▶ Exercise description:
The answer should consist of each line below that contains the word "mile".

▶ Data excerpts:
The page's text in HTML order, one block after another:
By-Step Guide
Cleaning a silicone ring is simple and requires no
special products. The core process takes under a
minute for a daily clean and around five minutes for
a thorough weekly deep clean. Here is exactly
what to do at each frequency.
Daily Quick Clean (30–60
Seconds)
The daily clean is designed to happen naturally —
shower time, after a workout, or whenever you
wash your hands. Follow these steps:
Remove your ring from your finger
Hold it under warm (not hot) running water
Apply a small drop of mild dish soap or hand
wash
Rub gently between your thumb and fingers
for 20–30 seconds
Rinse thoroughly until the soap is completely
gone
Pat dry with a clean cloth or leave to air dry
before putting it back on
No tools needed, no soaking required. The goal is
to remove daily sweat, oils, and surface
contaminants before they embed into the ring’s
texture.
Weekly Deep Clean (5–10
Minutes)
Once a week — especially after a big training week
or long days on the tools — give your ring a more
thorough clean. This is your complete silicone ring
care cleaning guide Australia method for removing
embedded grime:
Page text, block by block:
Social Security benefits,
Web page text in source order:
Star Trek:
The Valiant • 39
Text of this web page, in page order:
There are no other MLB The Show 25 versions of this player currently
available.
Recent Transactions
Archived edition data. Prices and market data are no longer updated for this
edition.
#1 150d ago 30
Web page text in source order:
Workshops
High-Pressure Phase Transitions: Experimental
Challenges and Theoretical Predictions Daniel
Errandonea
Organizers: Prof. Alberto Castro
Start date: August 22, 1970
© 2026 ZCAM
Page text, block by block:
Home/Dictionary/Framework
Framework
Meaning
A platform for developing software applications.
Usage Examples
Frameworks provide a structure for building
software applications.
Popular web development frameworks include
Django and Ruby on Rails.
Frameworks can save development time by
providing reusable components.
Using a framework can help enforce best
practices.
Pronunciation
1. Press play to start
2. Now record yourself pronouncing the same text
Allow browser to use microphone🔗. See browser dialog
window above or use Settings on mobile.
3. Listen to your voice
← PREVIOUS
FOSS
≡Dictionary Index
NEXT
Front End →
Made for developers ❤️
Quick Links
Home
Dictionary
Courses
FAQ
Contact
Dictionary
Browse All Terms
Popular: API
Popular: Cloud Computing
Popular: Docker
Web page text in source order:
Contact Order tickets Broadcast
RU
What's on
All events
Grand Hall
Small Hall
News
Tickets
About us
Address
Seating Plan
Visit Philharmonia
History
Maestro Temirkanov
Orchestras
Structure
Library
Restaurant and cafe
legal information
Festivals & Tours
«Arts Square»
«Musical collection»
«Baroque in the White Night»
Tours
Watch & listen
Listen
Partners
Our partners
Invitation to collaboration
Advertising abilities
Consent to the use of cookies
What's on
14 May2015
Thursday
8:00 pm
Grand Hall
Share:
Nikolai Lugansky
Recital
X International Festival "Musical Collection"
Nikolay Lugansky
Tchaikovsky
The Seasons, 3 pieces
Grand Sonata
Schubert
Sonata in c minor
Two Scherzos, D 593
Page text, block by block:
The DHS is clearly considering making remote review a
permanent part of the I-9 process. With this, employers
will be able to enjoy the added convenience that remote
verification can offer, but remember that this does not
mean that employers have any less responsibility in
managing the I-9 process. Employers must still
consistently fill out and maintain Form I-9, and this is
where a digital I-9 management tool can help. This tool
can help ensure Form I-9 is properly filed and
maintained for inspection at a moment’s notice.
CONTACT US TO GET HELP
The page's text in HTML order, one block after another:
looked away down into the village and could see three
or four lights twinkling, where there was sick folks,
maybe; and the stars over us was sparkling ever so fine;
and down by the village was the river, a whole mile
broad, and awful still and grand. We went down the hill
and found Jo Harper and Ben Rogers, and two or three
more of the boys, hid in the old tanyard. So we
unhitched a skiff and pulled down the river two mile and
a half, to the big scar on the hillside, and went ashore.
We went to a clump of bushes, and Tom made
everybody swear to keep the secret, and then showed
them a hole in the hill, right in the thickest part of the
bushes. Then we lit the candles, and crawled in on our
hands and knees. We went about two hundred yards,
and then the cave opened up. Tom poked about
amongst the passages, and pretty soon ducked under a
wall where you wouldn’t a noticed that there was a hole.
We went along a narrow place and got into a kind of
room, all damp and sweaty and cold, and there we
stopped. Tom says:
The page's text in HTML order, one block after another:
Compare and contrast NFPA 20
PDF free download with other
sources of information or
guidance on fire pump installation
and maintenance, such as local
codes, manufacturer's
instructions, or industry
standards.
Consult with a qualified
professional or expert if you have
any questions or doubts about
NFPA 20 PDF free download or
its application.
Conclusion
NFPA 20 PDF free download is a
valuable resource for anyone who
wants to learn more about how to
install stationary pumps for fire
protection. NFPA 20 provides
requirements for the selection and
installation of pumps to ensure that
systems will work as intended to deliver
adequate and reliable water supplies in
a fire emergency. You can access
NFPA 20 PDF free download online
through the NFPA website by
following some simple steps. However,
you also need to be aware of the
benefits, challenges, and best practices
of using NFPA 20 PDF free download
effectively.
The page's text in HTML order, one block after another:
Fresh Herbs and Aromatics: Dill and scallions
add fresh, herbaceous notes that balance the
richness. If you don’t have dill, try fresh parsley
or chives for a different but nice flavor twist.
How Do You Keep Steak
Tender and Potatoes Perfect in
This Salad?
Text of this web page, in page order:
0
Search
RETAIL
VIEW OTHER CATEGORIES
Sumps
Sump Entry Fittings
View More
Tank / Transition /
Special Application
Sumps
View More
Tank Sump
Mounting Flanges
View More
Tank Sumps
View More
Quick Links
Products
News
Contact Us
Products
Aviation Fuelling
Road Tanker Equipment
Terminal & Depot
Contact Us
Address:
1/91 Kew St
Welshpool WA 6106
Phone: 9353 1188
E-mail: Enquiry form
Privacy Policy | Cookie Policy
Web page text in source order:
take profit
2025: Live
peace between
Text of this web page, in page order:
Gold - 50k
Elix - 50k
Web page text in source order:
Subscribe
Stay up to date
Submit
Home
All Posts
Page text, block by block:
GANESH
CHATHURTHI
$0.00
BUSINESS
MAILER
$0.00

▶ The completed task:
and down by the village was the river, a whole mile
unhitched a skiff and pulled down the river two mile and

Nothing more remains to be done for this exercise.